The press conference was a mixture of darkness and light - at one point the star even accepted a caricature picture of himself from one of the journalists - and he had fun gently mocking the idea of his sexy image.
"Here’s the thing about the 'sex symbol' thing," he said. "I never believe it because when I was 18, nobody was saying, 'He's the sexiest man alive'. Why doesn’t it happen when you really need it, when you're 18, 19 or 20? Not when you’ve been married for 15 years. I can't wake up in the morning and say, ‘Hey, baby,’ [Hugh makes the international gesture for get a look at me, I'm God's gift at this point]. She says: ‘Put the garbage out.'"
And he also recalled the moment he was asked to host the Academy Awards.

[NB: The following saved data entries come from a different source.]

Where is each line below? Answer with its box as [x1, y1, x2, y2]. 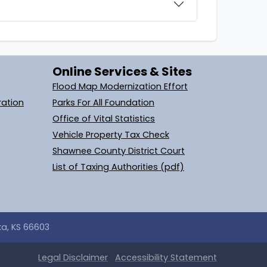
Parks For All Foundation [52, 96, 154, 108]
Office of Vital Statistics [52, 112, 155, 125]
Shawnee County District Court [52, 144, 185, 157]
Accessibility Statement [115, 251, 217, 263]
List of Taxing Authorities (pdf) [52, 160, 184, 173]
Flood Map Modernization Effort [52, 80, 188, 92]
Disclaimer [63, 251, 108, 263]
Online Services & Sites [52, 63, 192, 80]
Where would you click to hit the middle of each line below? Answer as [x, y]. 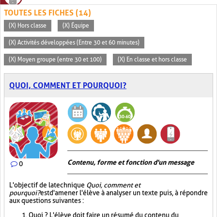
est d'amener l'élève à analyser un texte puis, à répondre [124, 193]
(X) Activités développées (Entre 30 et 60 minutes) [74, 43]
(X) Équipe [76, 26]
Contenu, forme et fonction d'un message [131, 162]
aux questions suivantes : [46, 201]
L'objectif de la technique [48, 185]
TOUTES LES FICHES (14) [47, 13]
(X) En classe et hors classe [152, 60]
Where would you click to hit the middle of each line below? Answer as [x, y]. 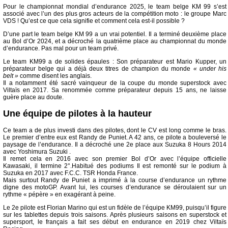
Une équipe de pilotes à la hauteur [77, 114]
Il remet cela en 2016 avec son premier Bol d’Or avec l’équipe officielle [115, 159]
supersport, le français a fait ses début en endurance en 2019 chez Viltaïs [115, 222]
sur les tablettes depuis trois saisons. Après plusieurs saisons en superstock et [115, 215]
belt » [11, 76]
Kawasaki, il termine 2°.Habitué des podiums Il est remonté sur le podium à [115, 166]
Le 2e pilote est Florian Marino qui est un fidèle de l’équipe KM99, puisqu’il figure [115, 207]
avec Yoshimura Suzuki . [37, 151]

"The night I found out about the Oscars, I was on a press tour and I was in London and it was about 1am after a premiere," he said. "I got a phonecall from Steven Spielberg's office saying do you want to host the Oscars and I thought it was a joke. It turned out it was for real and I hung up the phone after saying yes and sat on the end of the bed for about five minutes stunned, in shock, wondering why I'd said yes. My wife walked in and she could see I'd gone white. She said, 'Are you ok?' and I said, 'Babe, you're about to go to bed with the host of the 81st Academy Awards. And she said, 'Billy Crystal's here?!'
Inevitably, Wolverine also formed a big part of the questioning and Jackman was happy to talk about the comic book character, going so far as to imagine a world with someone else playing the role he has held down for 14 years.

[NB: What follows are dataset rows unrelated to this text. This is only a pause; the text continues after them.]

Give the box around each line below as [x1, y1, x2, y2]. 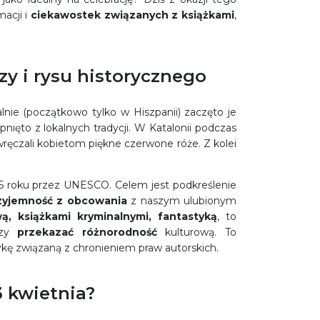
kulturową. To [165, 226, 237, 239]
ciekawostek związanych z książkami [31, 9, 234, 21]
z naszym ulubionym [126, 194, 236, 207]
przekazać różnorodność [17, 226, 166, 239]
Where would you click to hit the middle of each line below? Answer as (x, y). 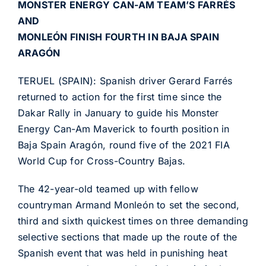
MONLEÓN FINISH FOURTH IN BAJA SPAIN (118, 37)
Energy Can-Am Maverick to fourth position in (123, 129)
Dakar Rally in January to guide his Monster (118, 113)
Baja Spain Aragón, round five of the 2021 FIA (123, 145)
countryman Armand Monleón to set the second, (129, 205)
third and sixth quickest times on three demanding (133, 221)
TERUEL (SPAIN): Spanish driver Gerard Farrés (125, 81)
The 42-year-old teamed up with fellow (108, 189)

"I'm fully aware that Wolverine is one of the greater characters," he said. "It was the only part I was offered at the time, so I was going to take it regardless. But I feel so lucky that I had that part.
"And, of course, the rule is - great parts always outlive the actors who play them. If you forget that, that's at your peril. There will come a time. I feel it's coming, although I'm not quite sure when it is. I haven't made a decision beyond the X-Men movie that's coming out next May. I genuinely haven't... but it would have to be a very compelling reason for me to do it again."
He also talked about a missed opportunity for a bit of comic book crossover.
"One of the really cool things about comic books is they way they throw Batman in with Wolverine or The Hulk with Wolverine," he said. "People ask me all the time, 'Do you think Spider-Man can beat Wolverine?' It's part of the DNA of the comics. Of course, I watched The Avengers and I thought it would be really cool just to turn up as Wolverine. Marvel wanted me to do a mini cameo without telling anybody on the first Spider-Man. They couldn't find my suit because it had been stolen from the first X-Men, so I couldn't turn up. So it might have happened without anyone knowing about it. But now, there's so many people involved and so much politics. I hope it can happen one day but, who knows?
That may be a matter still up for debate but when it comes to directors he still wants a job with, Jackman is quick to reply.
"Peter Weir," he said. "He's one of the people who just makes movies when he feels the inspiration. I'd dearly love to work with him."